Zero-touch maintenance, could that be done using Azure Arc?
Today, we will look at a small but very important part of Azure Arc, Azure Arc-enabled servers, so we can answer that question.
Let’s see how easy it is.
Azure Arc-enabled services are something that could go very well with Azure IoT Edge:
Azure Arc-enabled servers lets you manage Windows and Linux physical servers and virtual machines hosted outside of Azure, on your corporate network, or other cloud provider.
We run either physical Linux or Windows (EFlow) edge devices but the Azure IoT hub only lets us manage the containers, not the Docker runtime or the operating system.
The OSConfig tool is also nice but does not give us a separate maintenance channel for the device, in case Azure IoT Edge fails.
Looking at the pricing, the basic features are not that expensive too:
Free inventory and management? Does it actually support SSH?
And it even comes with update management?

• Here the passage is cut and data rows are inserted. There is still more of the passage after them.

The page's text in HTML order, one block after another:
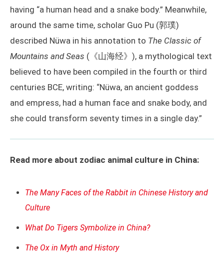
having “a human head and a snake body.” Meanwhile,
around the same time, scholar Guo Pu (郭璞)
described Nüwa in his annotation to The Classic of
Mountains and Seas (《山海经》), a mythological text
believed to have been compiled in the fourth or third
centuries BCE, writing: “Nüwa, an ancient goddess
and empress, had a human face and snake body, and
she could transform seventy times in a single day.”
Read more about zodiac animal culture in China:
The Many Faces of the Rabbit in Chinese History and
Culture
What Do Tigers Symbolize in China?
The Ox in Myth and History
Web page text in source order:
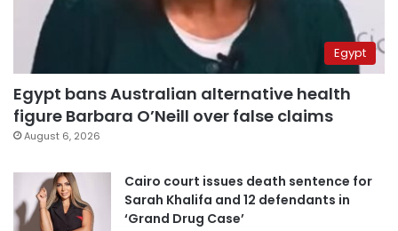
Egypt
Egypt bans Australian alternative health
figure Barbara O’Neill over false claims
August 6, 2026
Cairo court issues death sentence for
Sarah Khalifa and 12 defendants in
‘Grand Drug Case’
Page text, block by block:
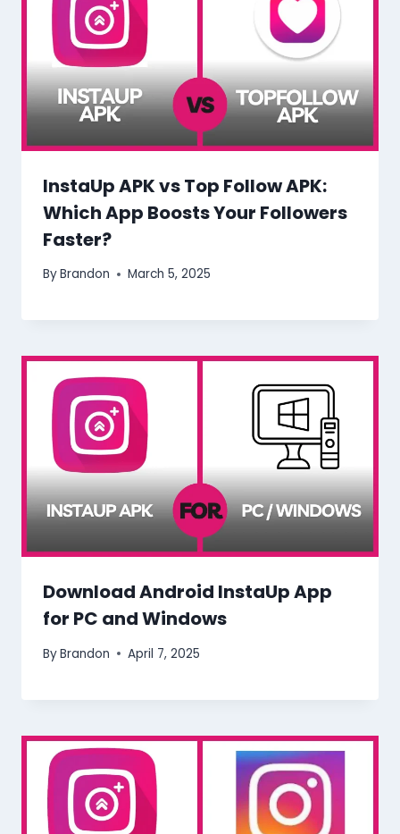
InstaUp APK vs Top Follow APK:
Which App Boosts Your Followers
Faster?
ByBrandon March 5, 2025
Download Android InstaUp App
for PC and Windows
ByBrandon April 7, 2025

This is too good to be true!
Let’s check out if it works as well as advertised.
Prerequisites
For this demonstration, I use a moderate IPC from Advantech, the UNO 1273GJ, running on a Celeron processor with 4GB of memory:
I used a wired connection and installed Ubuntu 22.04.4 LTS, the server version on it.
This is a nice device for regular Azure IoT Edge purposes, simple but not too light and still has a snappy performance.

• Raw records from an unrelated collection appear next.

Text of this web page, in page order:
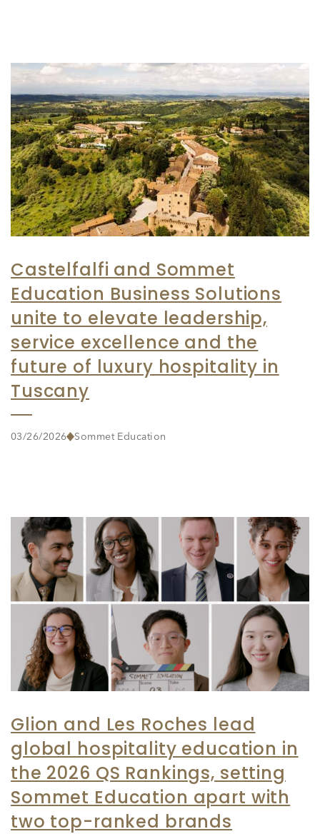
Castelfalfi and Sommet
Education Business Solutions
unite to elevate leadership,
service excellence and the
future of luxury hospitality in
Tuscany
03/26/2026 Sommet Education
Glion and Les Roches lead
global hospitality education in
the 2026 QS Rankings, setting
Sommet Education apart with
two top-ranked brands
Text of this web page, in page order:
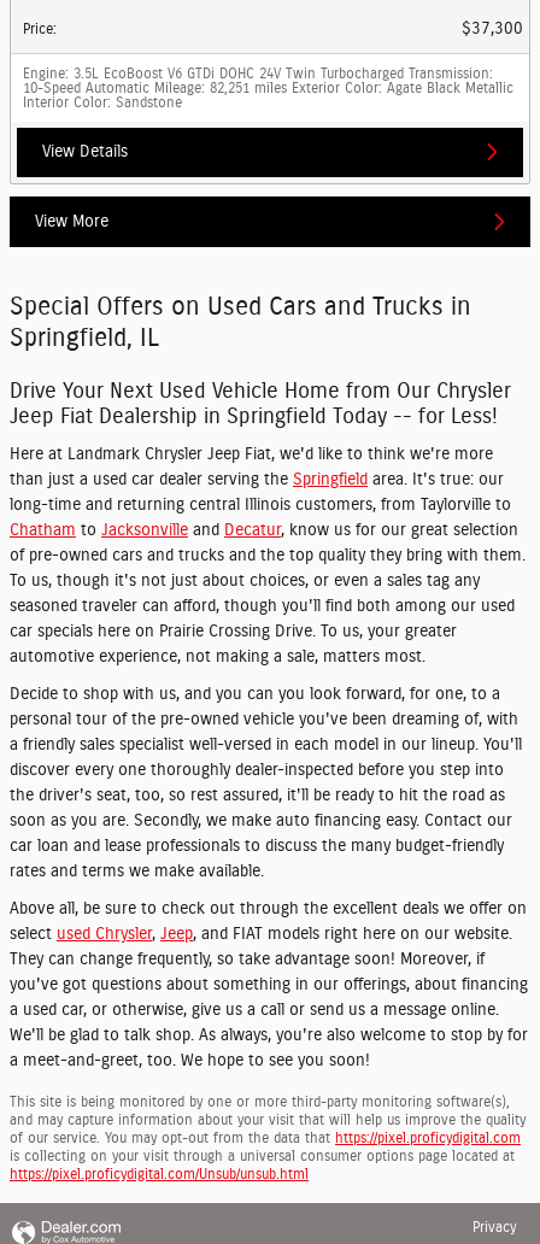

Note: I also tried an UNO 2271G having a very old Atom processor and only 4GB of RAM. Azure Arc works as a charm there too.
Notice I did not install an SSH server on it during the default installation.
You can play along with a similar device if you want.
Adding a machine registration
We want to arc-enable an IPC using Azure Arc so within the portal, check out Azure Arc.
In the Machines section, you can add a machine:
When you follow that option, you are asked to generate a script so an agent can be installed on our device (a single server):
Note: this script will ask for your Azure login during the installation process. Check the other options for other ways to authenticate (like a service principle).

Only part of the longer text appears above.